The minimum value within the population.

### Max

The maximum value within the population.

### Percent

Calculated by taking the number of events in a population divided by the number of events in the file.

### Parent Percent

Calculated by taking the number of events in a population divided by the number of events in its parent. If this stat is applied to a population without a parent (a file for instance), the percent will be 100%.

### Percentile

The value below which a certain percentage of events (cells) in a dataset would be found.

### Keyword

Every FCS file has a bunch of included keywords. These are key:value pairs that give information about the name of the file, the parameters, the cytometer, and a bunch more information about the data.
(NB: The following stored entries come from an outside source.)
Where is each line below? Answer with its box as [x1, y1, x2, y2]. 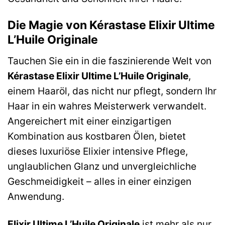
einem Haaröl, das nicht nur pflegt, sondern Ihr [8, 84, 216, 97]
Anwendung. [8, 190, 64, 202]
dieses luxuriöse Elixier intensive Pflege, [8, 145, 188, 157]
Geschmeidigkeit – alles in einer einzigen [8, 175, 191, 187]
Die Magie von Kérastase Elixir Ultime [8, 18, 215, 33]
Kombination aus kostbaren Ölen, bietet [8, 130, 186, 142]
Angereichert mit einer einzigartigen [8, 115, 171, 127]
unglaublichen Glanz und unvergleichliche [8, 160, 196, 172]
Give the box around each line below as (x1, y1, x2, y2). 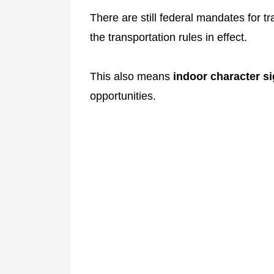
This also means (90, 70, 173, 83)
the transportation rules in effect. (90, 31, 247, 43)
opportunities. (90, 89, 156, 102)
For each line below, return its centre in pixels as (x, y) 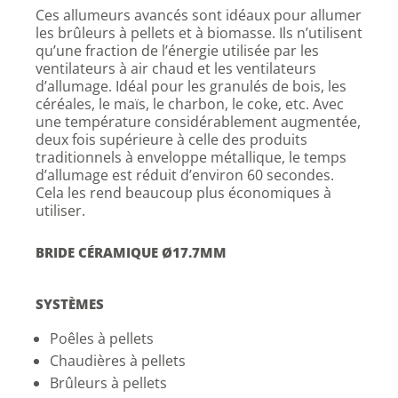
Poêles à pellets (102, 338)
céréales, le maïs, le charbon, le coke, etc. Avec (190, 104)
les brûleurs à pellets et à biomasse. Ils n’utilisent (199, 33)
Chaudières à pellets (118, 361)
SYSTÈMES (70, 304)
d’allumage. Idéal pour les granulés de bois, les (191, 86)
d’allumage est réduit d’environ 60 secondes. (185, 175)
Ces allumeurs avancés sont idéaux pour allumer (199, 15)
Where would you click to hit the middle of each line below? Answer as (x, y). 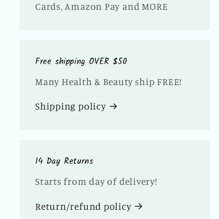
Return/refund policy (83, 206)
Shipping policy (71, 106)
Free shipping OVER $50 (81, 62)
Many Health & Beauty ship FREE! (109, 81)
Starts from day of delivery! (96, 182)
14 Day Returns (64, 162)
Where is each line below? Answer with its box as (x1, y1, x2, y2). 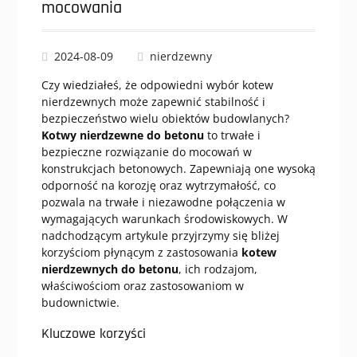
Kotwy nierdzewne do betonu (41, 127, 204, 143)
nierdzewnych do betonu (41, 261, 178, 277)
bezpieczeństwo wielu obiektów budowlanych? (41, 111, 289, 126)
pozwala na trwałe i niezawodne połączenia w (41, 194, 285, 210)
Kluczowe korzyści (41, 324, 146, 343)
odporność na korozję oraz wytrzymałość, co (41, 178, 276, 193)
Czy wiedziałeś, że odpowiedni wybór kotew (41, 77, 273, 92)
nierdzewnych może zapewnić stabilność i (41, 94, 265, 109)
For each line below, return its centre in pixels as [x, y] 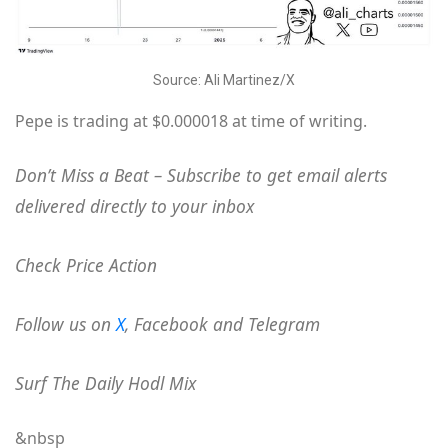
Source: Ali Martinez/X [224, 80]
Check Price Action [86, 265]
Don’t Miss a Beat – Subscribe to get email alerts [201, 175]
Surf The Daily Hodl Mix [105, 383]
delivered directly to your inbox [134, 206]
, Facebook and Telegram [222, 324]
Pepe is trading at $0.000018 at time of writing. [191, 121]
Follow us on [65, 324]
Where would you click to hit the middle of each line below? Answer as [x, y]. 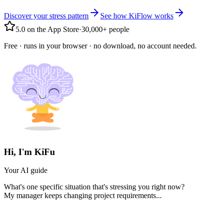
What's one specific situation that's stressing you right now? [94, 187]
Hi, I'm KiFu [30, 152]
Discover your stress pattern [46, 15]
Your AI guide [26, 170]
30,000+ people [105, 29]
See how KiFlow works [137, 15]
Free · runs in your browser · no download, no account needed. [100, 46]
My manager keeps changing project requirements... [83, 196]
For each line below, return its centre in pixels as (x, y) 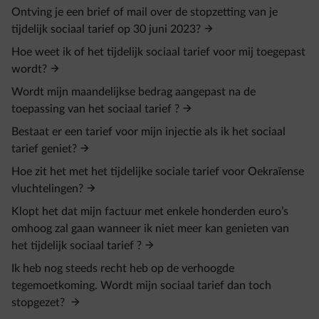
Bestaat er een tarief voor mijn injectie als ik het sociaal (148, 132)
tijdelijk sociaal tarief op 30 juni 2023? (106, 29)
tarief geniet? (44, 149)
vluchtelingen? (47, 189)
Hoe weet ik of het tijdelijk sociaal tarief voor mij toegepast (158, 52)
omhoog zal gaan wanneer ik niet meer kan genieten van (150, 229)
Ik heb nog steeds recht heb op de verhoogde (123, 268)
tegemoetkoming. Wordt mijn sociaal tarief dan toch (141, 286)

Using the Keyword statistic you can show the value of a particular keyword.

### Label

Allows you to attach a label with a custom value of your choosing to a population.

## Delete Statistic

Statistics can be deleted by right clicking them in the file tree and selecting "Delete".

## Copy Statistic

Statistics can be dragged and dropped onto other files, compensated files, or gates.

## Renaming Statistics

When you create a new stat, you have the option to input a custom display name if you so choose. You can also rename the stat at any time by right clicking its entry in the file tree and selecting "Rename". Providing a custom display name for a statistic may be useful if the fully qualified name of the stat is very long because of a very nested gating tree, which can be difficult to work with when exported as a CSV file (See next section).

## Export Statistics

Statistics can be exported to a CSV file which can be opened in any spreadsheet-type application (Excel) for further analysis. To export stats, click "File" then "Save CSV Statistic File". When exported, all statistics from all open files in the current project will be tabulated.

Statistics will be shown in the CSV file using a fully qualified path (i.e. [File]/[Gate]/[Gate]/[Stat]). If you have a very nested gating hierarchy this can be difficult to work with. If you have assigned a custom name to the statistic, both the custom name and the full name will be exported and can make further analysis a little easier.